Reproduce verbatim the final portion of the material below, from the line containing "python run.py [9, 165, 63, 174]" through its last line, and nothing else.
*** Begin section ***
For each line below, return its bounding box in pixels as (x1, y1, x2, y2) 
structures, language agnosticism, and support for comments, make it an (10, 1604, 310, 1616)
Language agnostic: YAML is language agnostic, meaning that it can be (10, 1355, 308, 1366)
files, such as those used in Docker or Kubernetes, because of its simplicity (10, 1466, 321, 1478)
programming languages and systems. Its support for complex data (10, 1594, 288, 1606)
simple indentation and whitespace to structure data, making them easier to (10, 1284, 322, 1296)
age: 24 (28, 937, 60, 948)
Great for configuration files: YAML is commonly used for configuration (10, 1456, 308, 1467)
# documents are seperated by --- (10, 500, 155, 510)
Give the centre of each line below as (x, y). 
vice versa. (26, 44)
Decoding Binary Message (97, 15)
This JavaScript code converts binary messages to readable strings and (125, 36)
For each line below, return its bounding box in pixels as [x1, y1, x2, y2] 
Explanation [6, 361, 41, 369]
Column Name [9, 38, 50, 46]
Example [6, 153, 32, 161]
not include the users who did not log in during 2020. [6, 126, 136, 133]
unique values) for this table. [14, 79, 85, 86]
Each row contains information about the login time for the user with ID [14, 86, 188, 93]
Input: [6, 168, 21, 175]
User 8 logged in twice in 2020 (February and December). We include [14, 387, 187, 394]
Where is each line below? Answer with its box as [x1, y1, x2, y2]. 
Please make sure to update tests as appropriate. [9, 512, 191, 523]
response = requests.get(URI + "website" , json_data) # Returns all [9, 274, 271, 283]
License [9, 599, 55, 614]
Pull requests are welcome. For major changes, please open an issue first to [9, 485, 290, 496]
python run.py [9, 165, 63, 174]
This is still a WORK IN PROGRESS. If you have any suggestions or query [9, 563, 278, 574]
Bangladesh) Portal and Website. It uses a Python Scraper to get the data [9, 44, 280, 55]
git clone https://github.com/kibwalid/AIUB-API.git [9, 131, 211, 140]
*** End section ***
• **WRITTEN REPLY**:
python run.py [9, 165, 63, 174]
This is still a WORK IN PROGRESS. If you have any suggestions or query [9, 563, 278, 574]
Bangladesh) Portal and Website. It uses a Python Scraper to get the data [9, 44, 280, 55]
git clone https://github.com/kibwalid/AIUB-API.git [9, 131, 211, 140]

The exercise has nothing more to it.